**Material supplied**
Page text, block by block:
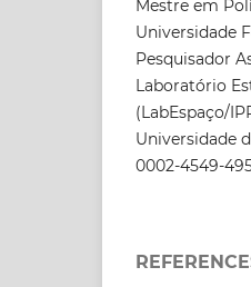
Mestre em
Universidade
Pesquisador
Laboratório
(LabEspaço/
Universidade
0002-4549-
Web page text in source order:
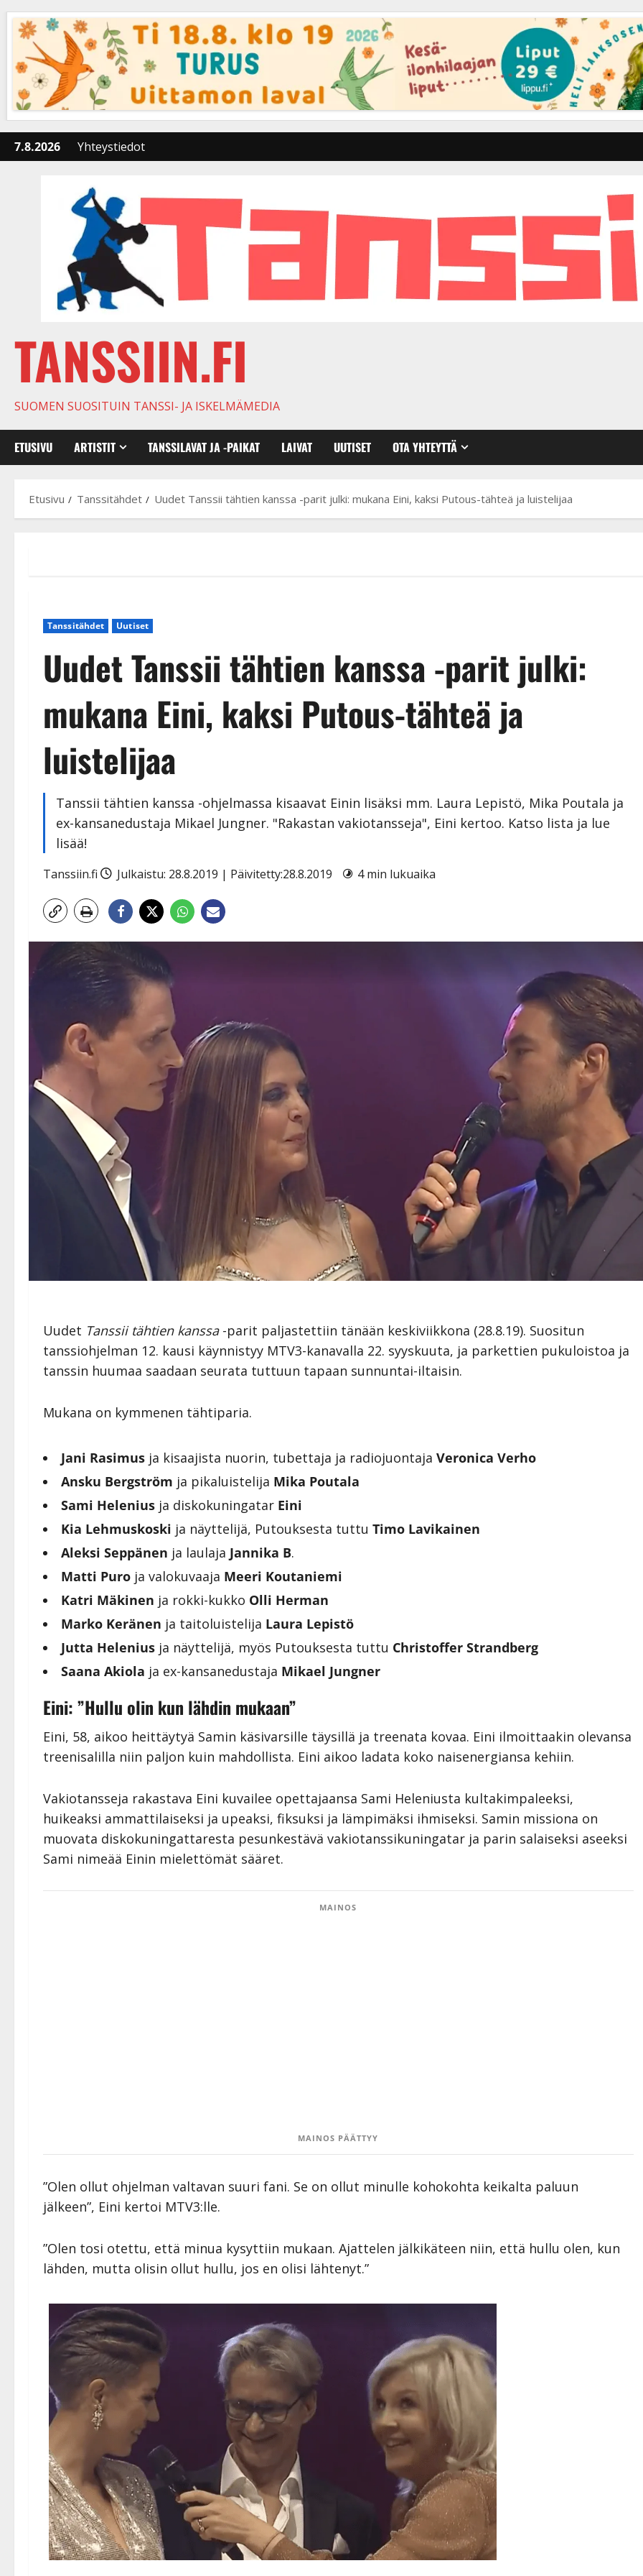
content
7.8.2026 Yhteystiedot
TANSSIIN.FI
SUOMEN SUOSITUIN TANSSI- JA ISKELMÄMEDIA
ETUSIVU ARTISTIT TANSSILAVAT JA -PAIKAT LAIVAT UUTISET OTA YHTEYTTÄ
Etusivu Tanssitähdet Uudet Tanssii tähtien kanssa -parit julki: mukana Eini, kaksi Putous-tähteä ja luistelijaa
Tanssitähdet Uutiset
Uudet Tanssii tähtien kanssa -parit julki:
mukana Eini, kaksi Putous-tähteä ja
luistelijaa
Tanssii tähtien kanssa -ohjelmassa kisaavat Einin lisäksi mm. Laura Lepistö, Mika Poutala ja
ex-kansanedustaja Mikael Jungner. "Rakastan vakiotansseja", Eini kertoo. Katso lista ja lue
lisää!
Tanssiin.fi Julkaistu: 28.8.2019 | Päivitetty:28.8.2019 4 min lukuaika
Uudet Tanssii tähtien kanssa-parit paljastettiin tänään keskiviikkona (28.8.19). Suositun
tanssiohjelman 12. kausi käynnistyy MTV3-kanavalla 22. syyskuuta, ja parkettien pukuloistoa ja
tanssin huumaa saadaan seurata tuttuun tapaan sunnuntai-iltaisin.
Mukana on kymmenen tähtiparia.
Jani Rasimus ja kisaajista nuorin, tubettaja ja radiojuontaja Veronica Verho
Ansku Bergström ja pikaluistelija Mika Poutala
Sami Helenius ja diskokuningatar Eini
Kia Lehmuskoski ja näyttelijä, Putouksesta tuttu Timo Lavikainen
Aleksi Seppänen ja laulaja Jannika B.
Matti Puro ja valokuvaaja Meeri Koutaniemi
Katri Mäkinen ja rokki-kukko Olli Herman
Marko Keränen ja taitoluistelija Laura Lepistö
Jutta Helenius ja näyttelijä, myös Putouksesta tuttu Christoffer Strandberg
Saana Akiola ja ex-kansanedustaja Mikael Jungner
Eini: ”Hullu olin kun lähdin mukaan”
Eini, 58, aikoo heittäytyä Samin käsivarsille täysillä ja treenata kovaa. Eini ilmoittaakin olevansa
treenisalilla niin paljon kuin mahdollista. Eini aikoo ladata koko naisenergiansa kehiin.
Vakiotansseja rakastava Eini kuvailee opettajaansa Sami Heleniusta kultakimpaleeksi,
huikeaksi ammattilaiseksi ja upeaksi, fiksuksi ja lämpimäksi ihmiseksi. Samin missiona on
muovata diskokuningattaresta pesunkestävä vakiotanssikuningatar ja parin salaiseksi aseeksi
Sami nimeää Einin mielettömät sääret.
MAINOS
MAINOS PÄÄTTYY
”Olen ollut ohjelman valtavan suuri fani. Se on ollut minulle kohokohta keikalta paluun
jälkeen”, Eini kertoi MTV3:lle.
”Olen tosi otettu, että minua kysyttiin mukaan. Ajattelen jälkikäteen niin, että hullu olen, kun
lähden, mutta olisin ollut hullu, jos en olisi lähtenyt.”
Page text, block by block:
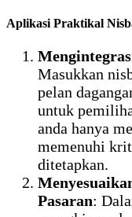
Aplikasi Praktikal
Masukkan
pelan
untuk
anda hanya
memenuhi
ditetapkan.
Pasaran:
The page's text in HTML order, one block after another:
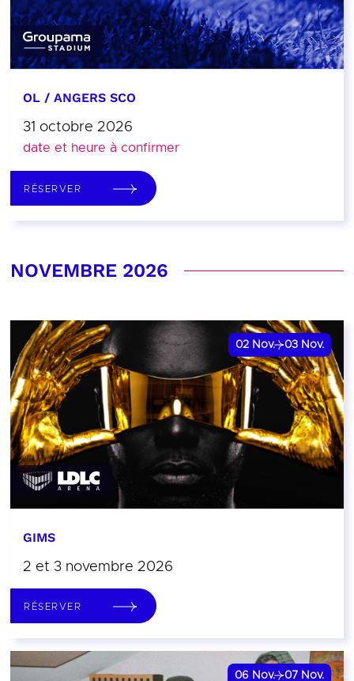
OL / ANGERS SCO
31 octobre 2026
date et heure à confirmer
RÉSERVER
NOVEMBRE 2026
02 Nov. 03 Nov.
GIMS
2 et 3 novembre 2026
RÉSERVER
06 Nov. 07 Nov.
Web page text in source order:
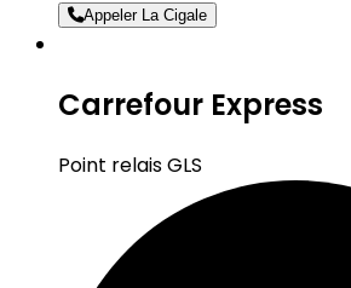
Appeler La Cigale
Carrefour Express
Point relais GLS
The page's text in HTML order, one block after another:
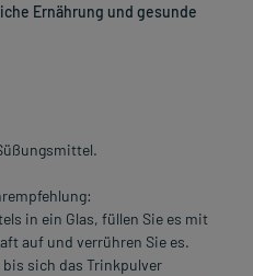
Ernährung und gesunde
in ein Glas, füllen Sie es mit
auf und verrühren Sie es.
bis sich das Trinkpulver
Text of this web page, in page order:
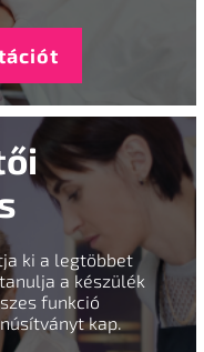
ki a legtöbbet
a készülék
funkció
kap.
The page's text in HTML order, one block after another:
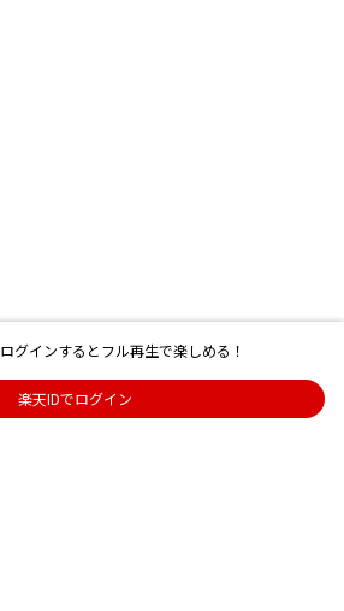
ログインするとフル再生で楽しめる！
楽天IDでログイン
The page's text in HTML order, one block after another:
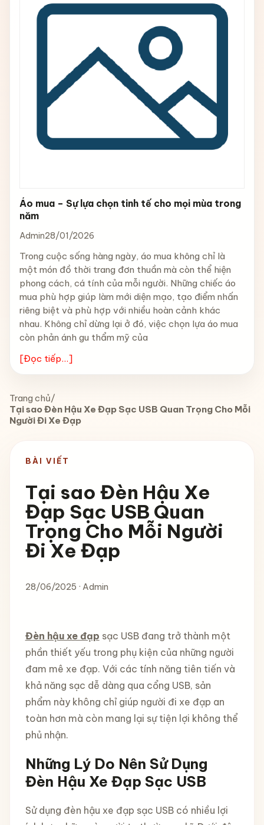
Áo mua – Sự lựa chọn tinh tế cho mọi mùa trong
năm
Admin28/01/2026
Trong cuộc sống hàng ngày, áo mua không chỉ là
một món đồ thời trang đơn thuần mà còn thể hiện
phong cách, cá tính của mỗi người. Những chiếc áo
mua phù hợp giúp làm mới diện mạo, tạo điểm nhấn
riêng biệt và phù hợp với nhiều hoàn cảnh khác
nhau. Không chỉ dừng lại ở đó, việc chọn lựa áo mua
còn phản ánh gu thẩm mỹ của
[Đọc tiếp...]
Trang chủ/
Tại sao Đèn Hậu Xe Đạp Sạc USB Quan Trọng Cho Mỗi
Người Đi Xe Đạp
BÀI VIẾT
Tại sao Đèn Hậu Xe
Đạp Sạc USB Quan
Trọng Cho Mỗi Người
Đi Xe Đạp
28/06/2025 · Admin
Đèn hậu xe đạp sạc USB đang trở thành một
phần thiết yếu trong phụ kiện của những người
đam mê xe đạp. Với các tính năng tiên tiến và
khả năng sạc dễ dàng qua cổng USB, sản
phẩm này không chỉ giúp người đi xe đạp an
toàn hơn mà còn mang lại sự tiện lợi không thể
phủ nhận.
Những Lý Do Nên Sử Dụng
Đèn Hậu Xe Đạp Sạc USB
Sử dụng đèn hậu xe đạp sạc USB có nhiều lợi
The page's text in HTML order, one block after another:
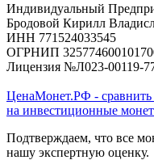
Индивидуальный
Бродовой Кирилл
ИНН 771524033545
ОГРНИП
Лицензия №Л023-00119-
ЦенаМонет.РФ -
на инвестиционные
Подтверждаем, что все
нашу экспертную оценку.
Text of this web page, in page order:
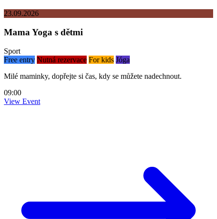
23.09.2026
Mama Yoga s dětmi
Sport
Free entry Nutná rezervace For kids Jóga
Milé maminky, dopřejte si čas, kdy se můžete nadechnout.
09:00
View Event
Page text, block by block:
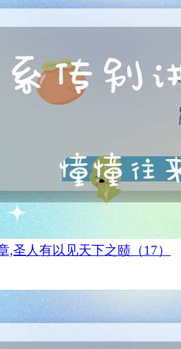
,圣人有以见天下之赜（17）
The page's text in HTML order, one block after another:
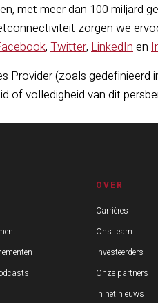
met meer dan 100 miljard
zorgen we
, Twitter, LinkedInen
Provider (zoals gedefinieerd
de juistheid of
OVER
Carrières
Ons team
Investeerders
Onze partners
In het nieuws
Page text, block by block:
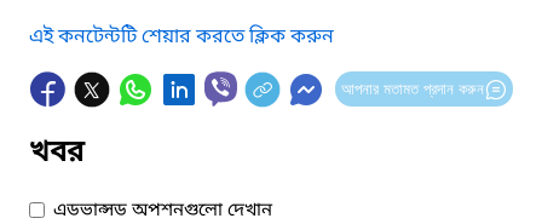
এই কনটেন্টটি শেয়ার করতে ক্লিক করুন
আপনার মতামত প্রদান করুন
খবর
এডভান্সড অপশনগুলো দেখান
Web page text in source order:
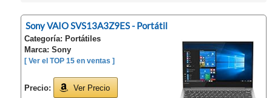
Sony VAIO SVS13A3Z9ES - Portátil
Categoría: Portátiles
Marca: Sony
[ Ver el TOP 15 en ventas ]
Precio: Ver Precio
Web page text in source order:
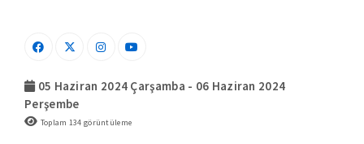
05 Haziran 2024 Çarşamba - 06 Haziran 2024
Perşembe
Toplam 134 görüntüleme
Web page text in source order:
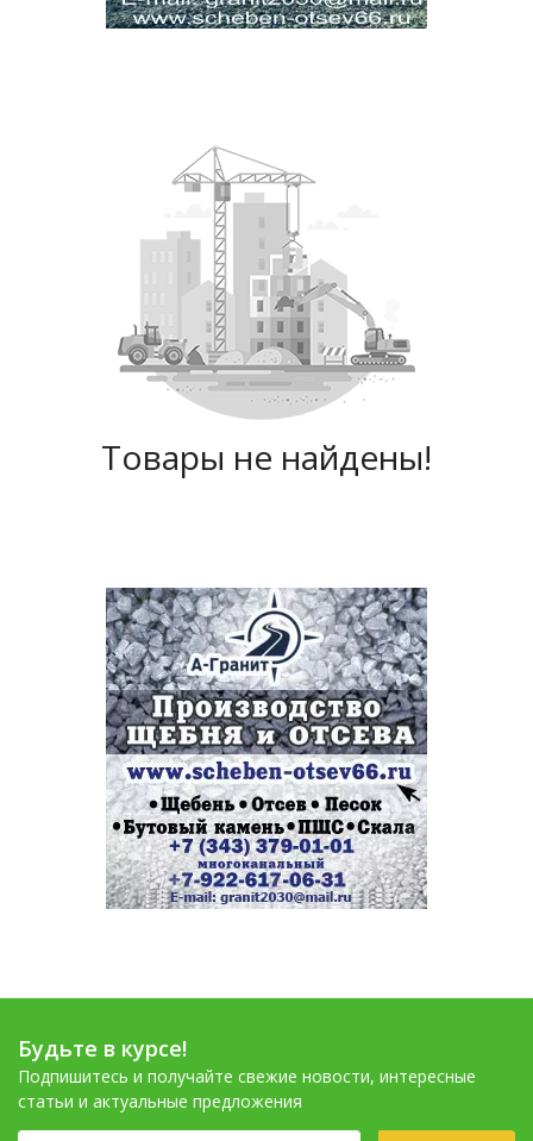
Товары не найдены!
Будьте в курсе!
Подпишитесь и получайте свежие новости, интересные
статьи и актуальные предложения
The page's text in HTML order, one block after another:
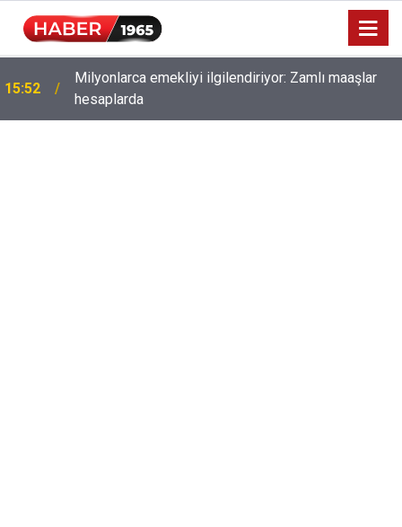
15:52
Milyonlarca emekliyi ilgilendiriyor: Zamlı maaşlar
hesaplarda
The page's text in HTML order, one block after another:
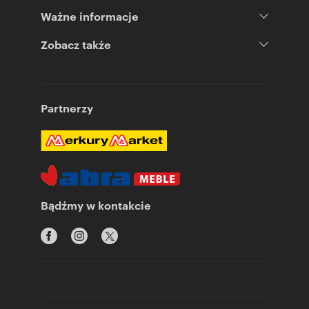
Ważne informacje
Zobacz także
Partnerzy
Bądźmy w kontakcie
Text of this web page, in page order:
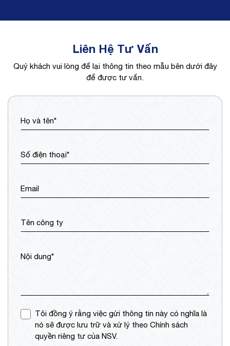
Liên Hệ Tư Vấn
Quý khách vui lòng để lại thông tin theo mẫu bên dưới đây
để được tư vấn.
Họ và tên*
Số điện thoại*
Email
Tên công ty
Nội dung*
Tôi đồng ý rằng việc gửi thông tin này có nghĩa là
nó sẽ được lưu trữ và xử lý theo Chính sách
quyền riêng tư của NSV.
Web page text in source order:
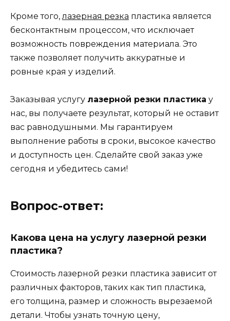
Кроме того, лазерная резка пластика является
бесконтактным процессом, что исключает
возможность повреждения материала. Это
также позволяет получить аккуратные и
ровные края у изделий.
Заказывая услугу лазерной резки пластика у
нас, вы получаете результат, который не оставит
вас равнодушными. Мы гарантируем
выполнение работы в сроки, высокое качество
и доступность цен. Сделайте свой заказ уже
сегодня и убедитесь сами!
Вопрос-ответ:
Какова цена на услугу лазерной резки
пластика?
Стоимость лазерной резки пластика зависит от
различных факторов, таких как тип пластика,
его толщина, размер и сложность вырезаемой
детали. Чтобы узнать точную цену,
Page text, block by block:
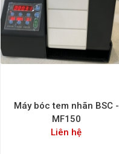
Máy bóc tem nhãn BSC -
MF150
Liên hệ
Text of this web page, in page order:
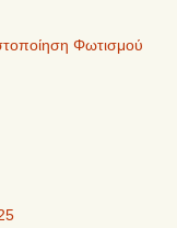
Φωτισμού

**Work to be completed**
Please show, exactly as written, every line above that contains the word "Lepistö".

**Your solution**
Tanssii tähtien kanssa -ohjelmassa kisaavat Einin lisäksi mm. Laura Lepistö, Mika Poutala ja
Marko Keränen ja taitoluistelija Laura Lepistö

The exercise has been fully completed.